The festival rehearses and first performs Saturday, April 13, followed by a matinée performance the next day at 2. The shows are hosted by Capital Playhouse, which just closed Oliver! and soon starts work on Legally Blonde: The Musical. The Double Shot Festival has been produced in Tacoma and points north since 2007. "We've been schlepping up I-5 for years," says Bryan Willis, playwright-in-residence of the Northwest Playwrights Alliance. His work includes pieces on BBC Radio and NPR. "We figured it was time to produce Double Shot in Olympia." It's part of an ongoing effort to foster new playwrights in the South Sound and to unite members of various companies in a fast-paced, collaborative enterprise. Willis organizes the festival by, as he says, "stomping out various production fires. In truth," he says, "it's a gloriously fun weekend."

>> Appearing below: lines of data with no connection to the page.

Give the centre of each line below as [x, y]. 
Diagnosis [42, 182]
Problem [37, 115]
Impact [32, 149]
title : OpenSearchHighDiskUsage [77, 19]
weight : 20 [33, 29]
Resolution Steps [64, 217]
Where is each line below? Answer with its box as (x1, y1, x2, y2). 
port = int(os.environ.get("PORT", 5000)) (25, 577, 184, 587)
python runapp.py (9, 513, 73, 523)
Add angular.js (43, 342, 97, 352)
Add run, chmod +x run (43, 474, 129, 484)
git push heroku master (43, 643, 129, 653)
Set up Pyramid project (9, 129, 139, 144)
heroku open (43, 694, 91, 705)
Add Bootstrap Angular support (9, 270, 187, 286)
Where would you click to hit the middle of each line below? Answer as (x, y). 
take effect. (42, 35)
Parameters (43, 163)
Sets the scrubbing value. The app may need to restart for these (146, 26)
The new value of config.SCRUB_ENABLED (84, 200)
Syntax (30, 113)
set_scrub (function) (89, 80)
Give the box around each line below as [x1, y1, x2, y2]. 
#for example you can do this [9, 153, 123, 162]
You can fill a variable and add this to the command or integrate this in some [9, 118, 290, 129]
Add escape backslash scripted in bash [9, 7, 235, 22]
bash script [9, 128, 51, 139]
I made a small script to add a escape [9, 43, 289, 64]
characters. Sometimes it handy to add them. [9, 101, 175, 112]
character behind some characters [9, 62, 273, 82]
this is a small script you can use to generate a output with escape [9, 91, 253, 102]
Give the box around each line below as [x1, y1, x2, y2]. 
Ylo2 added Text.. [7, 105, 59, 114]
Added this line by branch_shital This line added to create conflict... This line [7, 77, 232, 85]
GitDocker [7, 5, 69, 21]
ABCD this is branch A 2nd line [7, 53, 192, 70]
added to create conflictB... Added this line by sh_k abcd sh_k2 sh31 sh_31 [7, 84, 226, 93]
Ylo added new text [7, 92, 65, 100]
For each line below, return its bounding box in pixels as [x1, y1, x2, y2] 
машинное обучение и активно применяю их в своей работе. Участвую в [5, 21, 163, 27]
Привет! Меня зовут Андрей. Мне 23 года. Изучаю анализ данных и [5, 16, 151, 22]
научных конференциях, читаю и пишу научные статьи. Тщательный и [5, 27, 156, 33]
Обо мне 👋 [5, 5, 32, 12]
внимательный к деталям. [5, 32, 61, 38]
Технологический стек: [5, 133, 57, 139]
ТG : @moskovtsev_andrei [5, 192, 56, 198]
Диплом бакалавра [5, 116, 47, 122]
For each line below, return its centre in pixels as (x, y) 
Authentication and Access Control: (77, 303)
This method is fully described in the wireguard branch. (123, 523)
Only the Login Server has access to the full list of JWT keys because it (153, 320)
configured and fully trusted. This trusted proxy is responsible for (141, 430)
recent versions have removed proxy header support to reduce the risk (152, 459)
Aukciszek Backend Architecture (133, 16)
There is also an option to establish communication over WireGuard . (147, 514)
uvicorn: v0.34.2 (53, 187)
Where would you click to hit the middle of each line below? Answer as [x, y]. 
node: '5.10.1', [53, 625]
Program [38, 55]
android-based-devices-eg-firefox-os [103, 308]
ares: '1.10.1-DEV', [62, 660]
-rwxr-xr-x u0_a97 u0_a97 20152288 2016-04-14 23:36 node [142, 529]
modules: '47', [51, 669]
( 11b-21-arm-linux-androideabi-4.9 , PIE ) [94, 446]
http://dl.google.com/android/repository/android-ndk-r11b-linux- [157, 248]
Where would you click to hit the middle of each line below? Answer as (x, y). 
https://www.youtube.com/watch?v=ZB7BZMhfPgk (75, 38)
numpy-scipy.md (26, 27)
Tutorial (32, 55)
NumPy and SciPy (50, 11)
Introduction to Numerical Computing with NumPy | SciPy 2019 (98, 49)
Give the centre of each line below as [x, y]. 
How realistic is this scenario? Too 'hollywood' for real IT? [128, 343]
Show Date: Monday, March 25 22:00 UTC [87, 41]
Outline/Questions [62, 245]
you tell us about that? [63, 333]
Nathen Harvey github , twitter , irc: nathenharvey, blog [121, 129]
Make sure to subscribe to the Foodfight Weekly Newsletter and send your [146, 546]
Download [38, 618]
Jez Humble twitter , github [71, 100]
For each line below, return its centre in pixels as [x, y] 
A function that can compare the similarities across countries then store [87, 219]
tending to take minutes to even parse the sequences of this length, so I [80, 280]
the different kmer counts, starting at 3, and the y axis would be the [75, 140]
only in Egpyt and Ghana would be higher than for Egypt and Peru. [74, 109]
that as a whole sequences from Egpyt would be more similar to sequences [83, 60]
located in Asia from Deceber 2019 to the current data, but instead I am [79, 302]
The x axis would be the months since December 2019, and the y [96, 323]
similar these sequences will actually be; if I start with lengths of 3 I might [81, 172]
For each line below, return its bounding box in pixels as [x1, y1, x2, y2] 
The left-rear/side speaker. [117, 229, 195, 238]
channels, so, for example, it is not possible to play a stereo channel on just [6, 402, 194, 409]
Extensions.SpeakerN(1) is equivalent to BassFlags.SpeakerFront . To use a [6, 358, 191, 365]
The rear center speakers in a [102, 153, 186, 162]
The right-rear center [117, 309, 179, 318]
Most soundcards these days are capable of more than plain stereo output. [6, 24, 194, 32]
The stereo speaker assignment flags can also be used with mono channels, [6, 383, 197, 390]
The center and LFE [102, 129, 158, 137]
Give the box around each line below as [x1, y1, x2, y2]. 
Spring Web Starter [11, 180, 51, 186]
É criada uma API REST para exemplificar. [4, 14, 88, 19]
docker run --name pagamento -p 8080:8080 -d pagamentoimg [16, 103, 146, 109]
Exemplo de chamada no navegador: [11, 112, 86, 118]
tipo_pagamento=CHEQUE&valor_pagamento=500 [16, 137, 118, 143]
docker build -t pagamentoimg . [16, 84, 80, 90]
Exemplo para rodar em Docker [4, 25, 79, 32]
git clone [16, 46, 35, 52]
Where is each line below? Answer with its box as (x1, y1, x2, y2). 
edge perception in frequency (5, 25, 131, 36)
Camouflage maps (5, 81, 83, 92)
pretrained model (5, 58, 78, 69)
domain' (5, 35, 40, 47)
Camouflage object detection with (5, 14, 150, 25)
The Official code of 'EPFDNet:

"I've been waiting a long time for one of these. It's going to be great," says playwright Andrew Gordon. He'll pen one of six plays in the program, between recording sessions for his audio adaptation of Wind in the Willows, the live version of which premiered at Olympia Family Theater last fall. The other writers are Dan Erickson, Michael Kula, John Longenbaugh, Milo Mowery and Eva Suter.

More than 50 local actors and directors are taking part in the festival, including Timberland High drama guru Brenda Amburgy, Kathy Dorgan of Olympia High, Tim Hoban (Someone Who'll Watch Over Me), Kim and Russ Holm (Goodnight Moon), Elizabeth Lord (Reefer Madness), Mark Peterson (Titus Andronicus), Deane Shellman (Goodnight Moon) and Brian Tyrrell (Fiction). New offerings include not only the six short plays but also a song from Terry Shaw; three poems by Joanne Clarkson, Patty Kinney and Sarah Moses-Winyard; and a sketch by Muh Grog Zoo Improv Ensemble of Tacoma.

The festival uses minimal staging, but tickets are cheap and the cast is sure to be great. "It's a lot of fun," says Hoban, veteran of several Double Shot Festivals in Tacoma, "and some of the work is unbelievably good." When asked how he manages to get all his lines learned in only a few short hours, Hoban replies, "Lots of coffee."